大通公園11丁目にある「マイバウム」。同市の姉妹都市、ドイツ・ミュンヘンから寄贈されたもので「5月の木」という意味だそう。空が広い! ©︎Ballet Channel
こちらが札幌市教育文化会館 ©︎Ballet Channel
今回のコンテンポラリーダンスワークショップは、レベル別に2クラス開催されました。1日目のこの日は〈基礎・初級クラス〉。コンテンポラリーダンス初挑戦の私は、こちらのクラスを受講することに。
受付のようす。バレエを習っているのかな?という風情の女の子たちから大人のみなさんまで、いろんな方が受講していました
午後2時、高橋竜太先生が登場!
「コンテンポラリーダンスっていう言葉にあまりとらわれないでください。ジャンルやカテゴリーがないダンスをひとくくりにまとめてコンテンポラリーダンスと言っているだけだから」と竜太先生
まずはウォームアップ。深く腰を落としてスローモーションで走るような動きをしたり、首・肩・胸・腰……とそれぞれを動かしていったり(アイソレーション)と、ふだんのバレエレッスンとはひと味もふた味も違う動きで身体を温めていきます。
アイソレーションの練習。手のひらを顔の前、胸の前、お腹の前……と通過させていくのに合わせて、それぞれの部位をなめらかに動かしていきます。竜太先生の上体は顔〜首〜胸〜みぞおち〜お腹〜腰と波打つように動くのに、自分でやってみるとカクカクパキパキ板を割るかのような動きに……
おもしろかったのは、腰・お尻を起点にして脚を動かす練習。腰を回してお尻を後ろに引くことで脚を後ろに持っていく、腰を前方向に回すことで脚を前に持ってくる……といった要領で、重みと粘りのある動きを生み出していきます。
そしてその動きを使い、「脚で床に自分の名前を書いてみましょう」と竜太先生。腰から動かすことを意識しながらやってみると……
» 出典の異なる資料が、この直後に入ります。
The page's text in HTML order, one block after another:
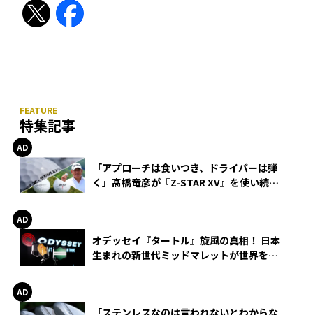
特集記事
「アプローチは食いつき、ドライバーは弾
く」髙橋竜彦が『Z-STAR XV』を使い続け
オデッセイ『タートル』旋風の真相！ 日本
生まれの新世代ミッドマレットが世界を席
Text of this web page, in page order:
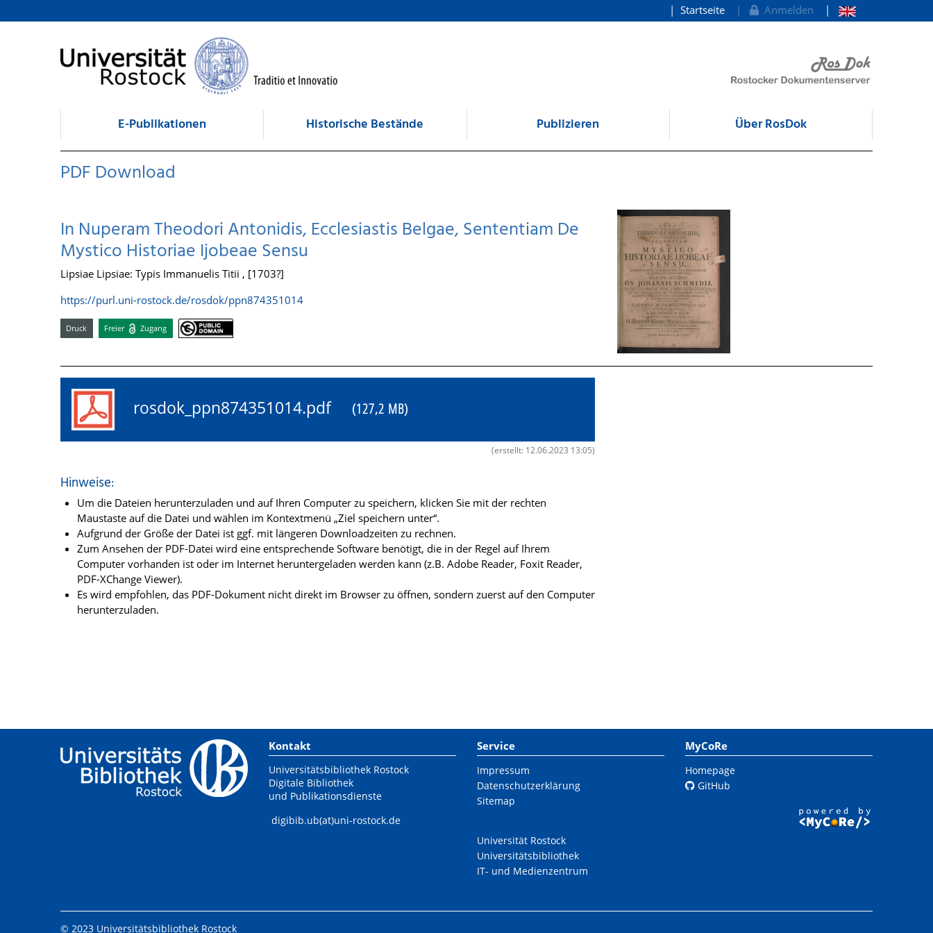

「できるだけ大きく書きましょう。下半身だけじゃなく、上体も自由につけてみて。バレエの動きを取り入れてもいいですよ!」
他の誰とも違う、自分だけのダンスが生まれました!
「いつかみなさんが『即興で踊ってください』と言われて、何も浮かばなくて困ったら、こんなふうに自分の名前を書いてみて。脚だけじゃなく肘で書いてもいいし、肘で苗字を書きながら脚で名前を書く、みたいなのもおもしろいと思う」というアドバイスも心に残りました。
そしていよいよ振付の練習に。
ここまでに教わった動きを取り入れたシンプルな振付で、テンポもゆっくりめ。けれどもバレエのように決まったパもなければ、「このパはだいたいこういうコンビネーションになる」という予測もできないため、振りがなかなか身体に入らずやや苦戦……。でも、ターンアウトやつま先など細かい部分を気にすることなく、上手いか下手かも関係なく、自由な気持ちで踊ることを楽しめたひとときでした。
レッスンの最後には、教わった振付を竜太先生が踊って見せてくれることに。
「いまから僕が踊るのを見て、みなさんは『そんなことやれって言わなかったじゃん!』と思うかもしれないけど(笑)、基本の振付を与えられたら、それをふくらませるのはダンサーの仕事です。みなさんも、例えば『自分はこの動きが得意!』という部分があったら、そこを思いきり拡大して踊ってみて。とにかく大きく踊ること。それを心がけてくださいね」。
- \参加したみなさんの声/
- 「5歳からクラシックバレエを習っています。今日は、いままでやったことのない動きをたくさんできて、うまくいえないんですけど、心の中がずっと楽しかったです! 将来の夢はバレエダンサーになること。これからも時どきこういうダンスを練習して、がんばりたいです」(みなみ せいなさん 小6・11歳)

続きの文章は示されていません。